Liubomir Nikiforov, ‘Are We Forcing Companies to Be “Fair”?’

ABSTRACT
Europe may soon experience a new wave of digital consumer protection regulation. One would be forgiven for rolling their eyes upon hearing the words ‘new EU digital regulation’. After all, in the past couple of years, Brussels has enacted a bulk of new digital measures,such as the Digital Services Act (DSA), the Digital Markets Act (DMA), and the AI Act, to name the most debated ones. While those take root and slowly appear in CJEU requests, talks around a new regulation push are circulating in Brussels. In October 2024, I wrote on the intention of the Commission to adopt a Digital Fairness Act (DFA). Insiders at Berlaymont confirm that an official proposal might land as early as mid-2026. Supporters see the DFA as a reality check and update of Europe’s consumer-protection labyrinth. However, critics label it as just another set of burdensome rules digital businesses would have to comply with. The question now is not whether the DFA is coming but why the Commission believes Europe needs it, what it might look like, and what it would mean for consumers.

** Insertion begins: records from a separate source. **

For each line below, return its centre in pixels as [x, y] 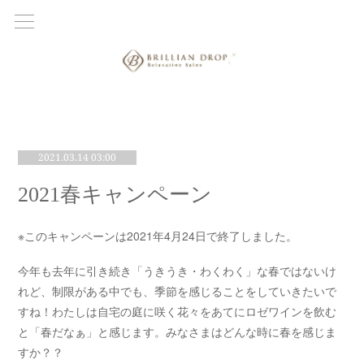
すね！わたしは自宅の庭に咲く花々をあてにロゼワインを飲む [178, 311]
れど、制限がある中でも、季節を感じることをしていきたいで [178, 291]
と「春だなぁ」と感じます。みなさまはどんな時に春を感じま [178, 331]
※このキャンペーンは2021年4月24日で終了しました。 [158, 236]
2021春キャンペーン [115, 195]
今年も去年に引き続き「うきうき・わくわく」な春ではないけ [178, 271]
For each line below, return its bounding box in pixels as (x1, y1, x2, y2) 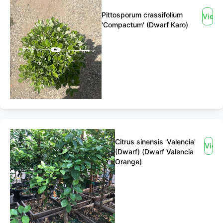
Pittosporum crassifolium (101, 10, 183, 19)
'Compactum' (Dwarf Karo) (101, 20, 188, 29)
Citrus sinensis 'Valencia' (114, 137, 196, 146)
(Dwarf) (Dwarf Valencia (114, 147, 194, 156)
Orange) (114, 157, 142, 166)
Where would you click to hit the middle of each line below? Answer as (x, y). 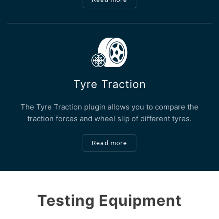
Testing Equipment (109, 200)
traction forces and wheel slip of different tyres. (109, 119)
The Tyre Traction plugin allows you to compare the (109, 107)
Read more (109, 143)
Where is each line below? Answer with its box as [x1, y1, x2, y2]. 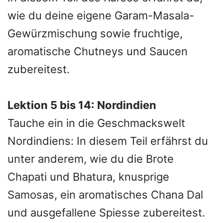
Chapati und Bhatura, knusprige [7, 170, 169, 183]
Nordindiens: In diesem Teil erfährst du [7, 134, 208, 147]
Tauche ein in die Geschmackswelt [7, 116, 185, 129]
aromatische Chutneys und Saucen [7, 45, 188, 58]
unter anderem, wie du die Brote [7, 152, 174, 165]
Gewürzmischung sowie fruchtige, [7, 27, 183, 40]
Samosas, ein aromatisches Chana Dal [7, 188, 203, 201]
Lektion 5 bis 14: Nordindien [7, 99, 156, 111]
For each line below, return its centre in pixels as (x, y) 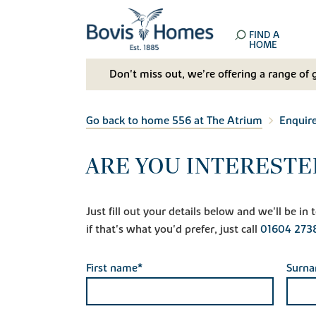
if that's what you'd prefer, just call (173, 229)
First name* (114, 268)
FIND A (265, 35)
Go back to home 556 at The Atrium (174, 120)
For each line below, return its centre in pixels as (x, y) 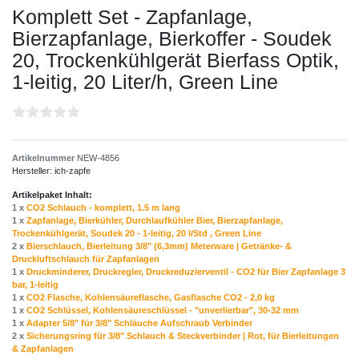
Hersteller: (33, 171)
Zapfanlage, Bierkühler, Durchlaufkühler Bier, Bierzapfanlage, (155, 221)
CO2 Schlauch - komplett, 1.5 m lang (103, 208)
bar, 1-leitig (35, 285)
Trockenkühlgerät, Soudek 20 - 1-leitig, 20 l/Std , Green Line (137, 234)
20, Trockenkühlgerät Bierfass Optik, (175, 61)
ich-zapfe (73, 171)
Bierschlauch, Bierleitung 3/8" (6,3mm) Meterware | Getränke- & (159, 246)
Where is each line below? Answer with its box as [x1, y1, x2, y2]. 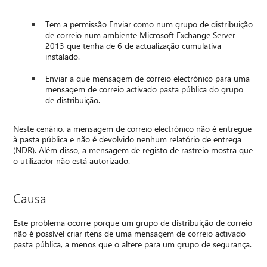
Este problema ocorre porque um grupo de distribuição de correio [13, 217, 253, 229]
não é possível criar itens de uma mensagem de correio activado [13, 228, 246, 240]
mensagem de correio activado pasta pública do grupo [45, 83, 244, 95]
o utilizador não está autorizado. [13, 155, 131, 167]
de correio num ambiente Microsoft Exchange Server [45, 29, 236, 41]
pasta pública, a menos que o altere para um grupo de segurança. [13, 238, 252, 250]
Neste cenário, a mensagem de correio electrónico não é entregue [13, 123, 252, 135]
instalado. [45, 51, 80, 63]
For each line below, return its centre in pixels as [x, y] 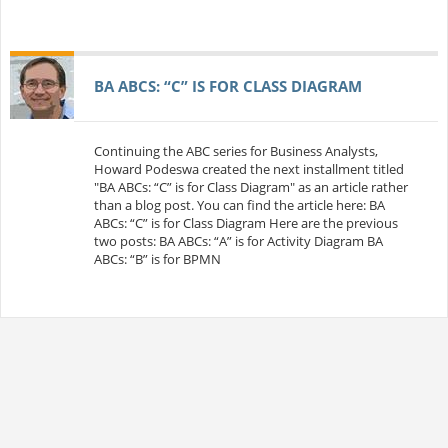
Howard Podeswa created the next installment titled [249, 168]
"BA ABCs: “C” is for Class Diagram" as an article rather [251, 186]
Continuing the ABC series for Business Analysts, [236, 150]
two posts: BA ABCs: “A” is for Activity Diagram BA [239, 240]
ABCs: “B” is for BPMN [158, 258]
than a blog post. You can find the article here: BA [240, 204]
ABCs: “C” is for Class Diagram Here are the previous [246, 222]
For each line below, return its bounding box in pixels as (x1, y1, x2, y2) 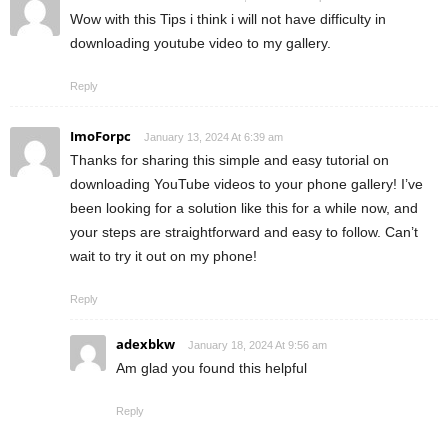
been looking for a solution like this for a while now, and (70, 199, 418, 216)
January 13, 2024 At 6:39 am (144, 130, 283, 143)
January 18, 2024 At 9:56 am (188, 338, 327, 351)
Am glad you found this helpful (116, 359, 307, 376)
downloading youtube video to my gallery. (70, 34, 331, 51)
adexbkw (116, 334, 175, 353)
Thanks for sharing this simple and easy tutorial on (70, 151, 389, 168)
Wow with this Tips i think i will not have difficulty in (70, 10, 386, 27)
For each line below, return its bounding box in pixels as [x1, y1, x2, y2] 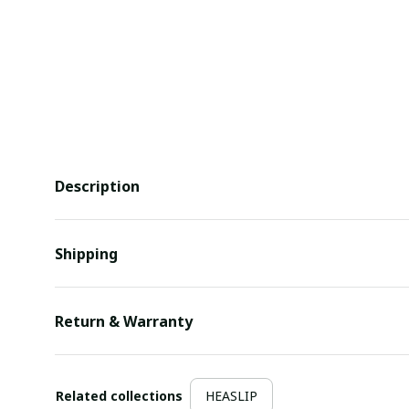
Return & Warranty [55, 310, 193, 331]
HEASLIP [205, 386, 257, 404]
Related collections [56, 386, 183, 404]
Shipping [55, 243, 118, 264]
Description [55, 175, 140, 196]
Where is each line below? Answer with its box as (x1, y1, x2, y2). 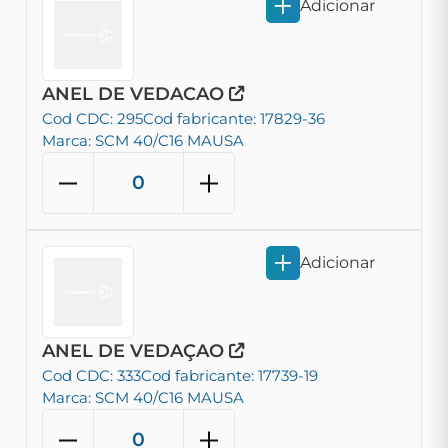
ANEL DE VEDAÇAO (42, 340, 229, 362)
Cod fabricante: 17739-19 (141, 366, 318, 385)
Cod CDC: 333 (42, 366, 141, 385)
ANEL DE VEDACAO (42, 83, 229, 105)
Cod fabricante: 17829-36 (143, 109, 325, 128)
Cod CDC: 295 (42, 109, 143, 128)
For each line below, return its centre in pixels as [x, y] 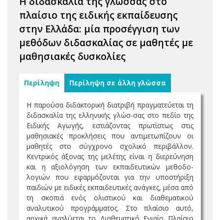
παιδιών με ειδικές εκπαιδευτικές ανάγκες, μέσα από [110, 187]
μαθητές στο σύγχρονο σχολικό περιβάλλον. [110, 146]
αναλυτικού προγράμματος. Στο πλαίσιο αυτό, [110, 208]
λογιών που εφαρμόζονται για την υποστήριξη [110, 177]
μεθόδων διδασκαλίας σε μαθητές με [106, 42]
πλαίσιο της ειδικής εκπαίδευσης [98, 15]
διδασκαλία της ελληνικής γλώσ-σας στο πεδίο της [110, 115]
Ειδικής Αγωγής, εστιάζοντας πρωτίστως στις [110, 125]
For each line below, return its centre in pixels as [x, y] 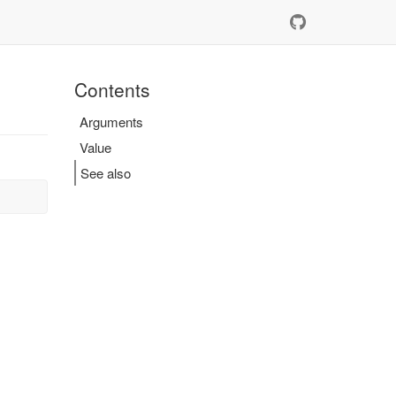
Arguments [111, 122]
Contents [112, 89]
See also [105, 173]
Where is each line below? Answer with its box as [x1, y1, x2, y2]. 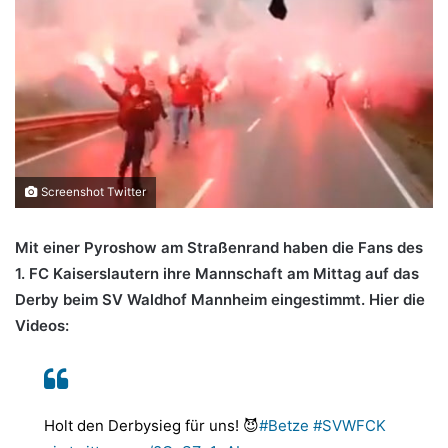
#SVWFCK [313, 416, 386, 436]
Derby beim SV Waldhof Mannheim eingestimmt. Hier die [15, 290, 425, 310]
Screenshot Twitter [38, 185, 146, 200]
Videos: [15, 316, 69, 336]
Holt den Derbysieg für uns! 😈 [44, 416, 259, 436]
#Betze [259, 416, 309, 436]
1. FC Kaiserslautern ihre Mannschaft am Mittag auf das [15, 264, 419, 284]
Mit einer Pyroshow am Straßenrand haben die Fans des [15, 238, 423, 258]
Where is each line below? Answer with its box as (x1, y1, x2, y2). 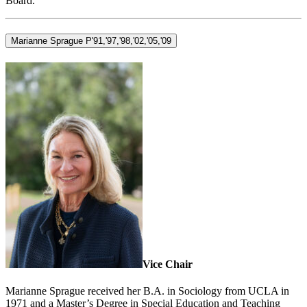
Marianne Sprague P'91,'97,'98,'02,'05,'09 (11, 35, 171, 46)
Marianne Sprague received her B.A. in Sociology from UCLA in (5, 285, 289, 297)
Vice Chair (143, 258, 193, 270)
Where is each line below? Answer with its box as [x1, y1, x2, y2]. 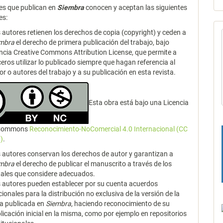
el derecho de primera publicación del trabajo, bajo [14, 38, 170, 46]
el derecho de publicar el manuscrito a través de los [14, 160, 172, 168]
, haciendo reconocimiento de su [71, 200, 170, 208]
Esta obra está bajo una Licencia [89, 98, 189, 107]
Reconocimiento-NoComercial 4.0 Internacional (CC [29, 125, 188, 133]
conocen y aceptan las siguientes [84, 3, 188, 11]
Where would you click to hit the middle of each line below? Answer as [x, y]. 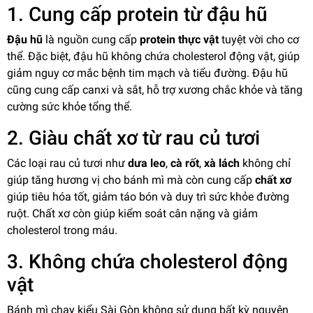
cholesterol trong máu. [62, 230]
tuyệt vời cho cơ [259, 39]
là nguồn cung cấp [91, 39]
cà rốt [185, 163]
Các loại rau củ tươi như [67, 163]
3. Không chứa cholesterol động [147, 261]
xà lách [222, 163]
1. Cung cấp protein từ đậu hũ [137, 14]
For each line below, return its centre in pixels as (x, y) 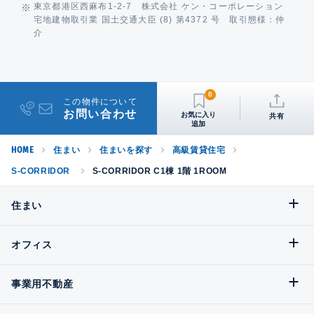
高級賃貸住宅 (199, 150)
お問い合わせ (100, 114)
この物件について (100, 101)
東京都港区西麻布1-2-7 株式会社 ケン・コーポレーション (163, 7)
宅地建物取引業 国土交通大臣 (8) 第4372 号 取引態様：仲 (159, 20)
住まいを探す (126, 150)
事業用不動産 (42, 284)
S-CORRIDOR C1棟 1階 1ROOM (159, 171)
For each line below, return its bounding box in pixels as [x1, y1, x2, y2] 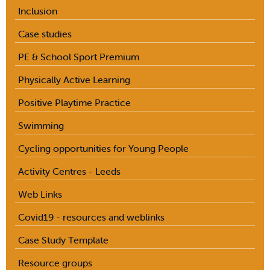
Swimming [18, 119, 64, 132]
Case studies [18, 28, 72, 40]
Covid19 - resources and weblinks [18, 211, 165, 224]
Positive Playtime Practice [18, 96, 131, 109]
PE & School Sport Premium [18, 51, 139, 63]
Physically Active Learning [18, 74, 130, 86]
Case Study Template [18, 234, 108, 246]
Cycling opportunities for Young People [18, 142, 189, 155]
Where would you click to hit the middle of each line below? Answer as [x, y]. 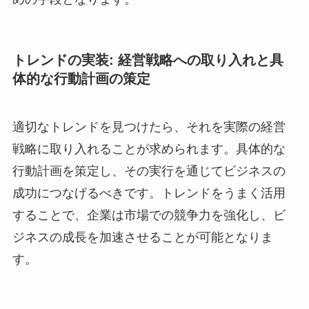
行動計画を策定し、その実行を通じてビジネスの [149, 171]
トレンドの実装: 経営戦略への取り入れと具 [148, 60]
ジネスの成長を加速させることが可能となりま [142, 237]
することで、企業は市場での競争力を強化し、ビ [149, 215]
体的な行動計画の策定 [81, 79]
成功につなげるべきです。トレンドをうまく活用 [149, 193]
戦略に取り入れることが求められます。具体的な [149, 149]
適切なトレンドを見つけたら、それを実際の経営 [149, 127]
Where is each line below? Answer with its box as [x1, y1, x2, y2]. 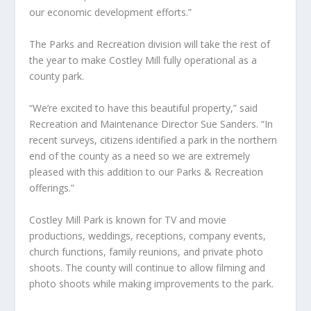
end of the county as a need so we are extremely [29, 149, 251, 163]
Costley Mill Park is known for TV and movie [29, 213, 227, 227]
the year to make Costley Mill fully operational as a [29, 53, 258, 67]
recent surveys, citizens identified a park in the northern [29, 133, 278, 147]
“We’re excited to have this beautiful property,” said [29, 101, 258, 115]
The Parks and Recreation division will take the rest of [29, 37, 271, 51]
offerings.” [29, 181, 75, 195]
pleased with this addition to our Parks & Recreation [29, 165, 264, 179]
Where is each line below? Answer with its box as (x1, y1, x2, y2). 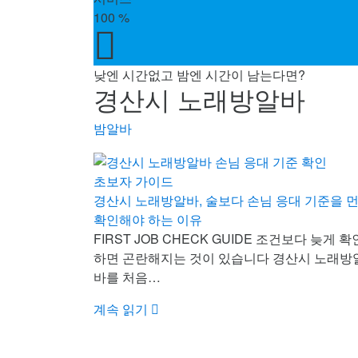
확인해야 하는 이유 (93, 209, 202, 229)
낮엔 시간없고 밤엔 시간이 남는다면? (93, 66, 305, 85)
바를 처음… (93, 267, 161, 286)
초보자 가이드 (93, 171, 173, 190)
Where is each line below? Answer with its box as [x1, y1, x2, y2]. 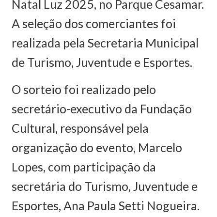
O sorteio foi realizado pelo [12, 82, 156, 96]
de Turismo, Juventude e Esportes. [12, 55, 192, 69]
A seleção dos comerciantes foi [12, 16, 176, 31]
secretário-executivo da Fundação [12, 101, 192, 116]
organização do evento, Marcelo [12, 140, 182, 155]
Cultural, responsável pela [12, 121, 149, 135]
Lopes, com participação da [12, 159, 156, 174]
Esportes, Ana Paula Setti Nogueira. [12, 198, 200, 213]
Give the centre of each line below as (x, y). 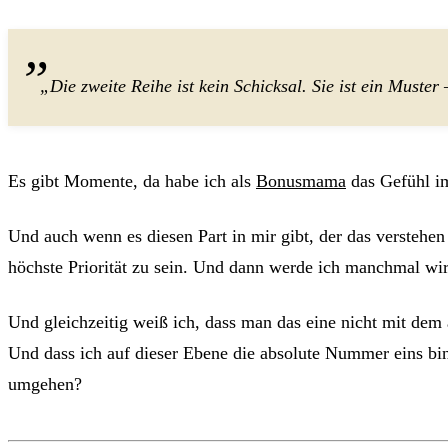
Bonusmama (301, 180)
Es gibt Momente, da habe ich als (132, 180)
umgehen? (45, 383)
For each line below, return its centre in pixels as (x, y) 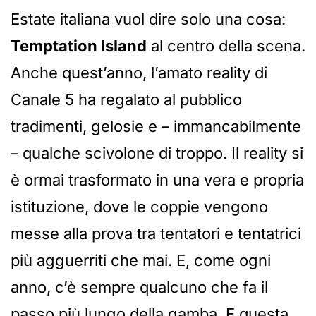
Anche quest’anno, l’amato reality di (139, 73)
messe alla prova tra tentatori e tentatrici (156, 234)
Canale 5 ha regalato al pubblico (126, 100)
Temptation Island (79, 46)
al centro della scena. (226, 46)
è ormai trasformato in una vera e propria (157, 180)
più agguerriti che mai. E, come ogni (141, 261)
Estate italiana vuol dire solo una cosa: (148, 19)
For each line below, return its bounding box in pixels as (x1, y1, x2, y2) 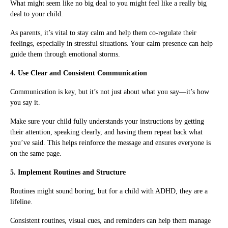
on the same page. (10, 149, 62, 157)
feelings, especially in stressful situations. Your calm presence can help (10, 39, 213, 47)
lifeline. (10, 197, 35, 206)
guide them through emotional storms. (10, 50, 120, 58)
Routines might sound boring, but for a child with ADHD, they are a (10, 187, 208, 195)
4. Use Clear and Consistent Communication (10, 69, 147, 77)
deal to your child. (10, 10, 65, 18)
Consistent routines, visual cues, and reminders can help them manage (10, 216, 211, 224)
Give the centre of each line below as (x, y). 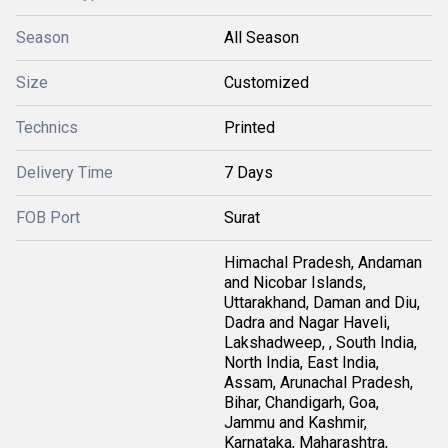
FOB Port (48, 217)
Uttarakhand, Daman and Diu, (322, 302)
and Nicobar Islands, (295, 282)
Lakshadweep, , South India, (320, 342)
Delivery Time (64, 172)
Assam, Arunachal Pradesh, (318, 382)
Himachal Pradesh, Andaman (323, 262)
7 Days (248, 172)
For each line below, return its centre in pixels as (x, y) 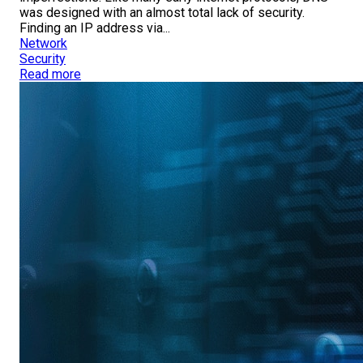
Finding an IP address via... (95, 28)
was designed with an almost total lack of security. (162, 13)
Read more (50, 75)
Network (43, 44)
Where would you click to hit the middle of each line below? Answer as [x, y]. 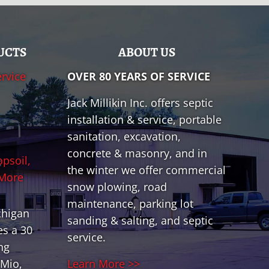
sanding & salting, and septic [140, 221]
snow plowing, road [117, 187]
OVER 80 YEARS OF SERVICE [139, 77]
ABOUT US [147, 53]
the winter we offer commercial [147, 170]
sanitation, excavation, [124, 137]
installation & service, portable [144, 120]
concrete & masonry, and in [137, 153]
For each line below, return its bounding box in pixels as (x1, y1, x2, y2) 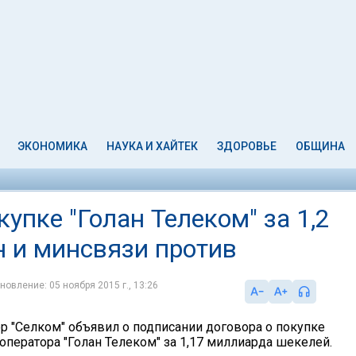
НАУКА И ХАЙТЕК (106, 140, 199, 153)
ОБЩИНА (295, 140, 345, 153)
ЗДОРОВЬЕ (216, 140, 277, 153)
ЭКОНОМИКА (17, 140, 88, 153)
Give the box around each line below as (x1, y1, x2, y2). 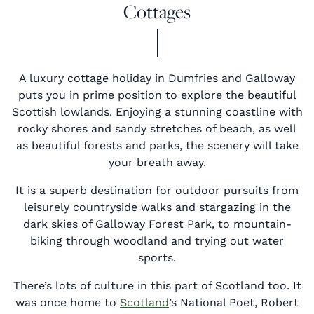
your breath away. (108, 156, 206, 170)
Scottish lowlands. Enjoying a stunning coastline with (11, 105, 303, 119)
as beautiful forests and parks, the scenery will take (15, 139, 299, 153)
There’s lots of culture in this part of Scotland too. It (13, 279, 301, 293)
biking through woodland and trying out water (30, 234, 284, 248)
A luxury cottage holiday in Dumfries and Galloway (19, 71, 295, 86)
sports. (138, 251, 176, 265)
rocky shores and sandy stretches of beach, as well (18, 122, 296, 136)

This piece is a continuation of the one published last year on the BPH, (Digital Fairness Act: If and How?), for two reasons. First, it continues the debate by asking whether the potential benefits of a new measure outweigh the risks of regulatory fatigue and second, it compiles in an anonymised way series of discussions with private sector representatives, scholars as well as EU public bodies officials.

Nikiforov, Liubomir, Are We Forcing Companies to Be ‘Fair’? (April 2, 2025).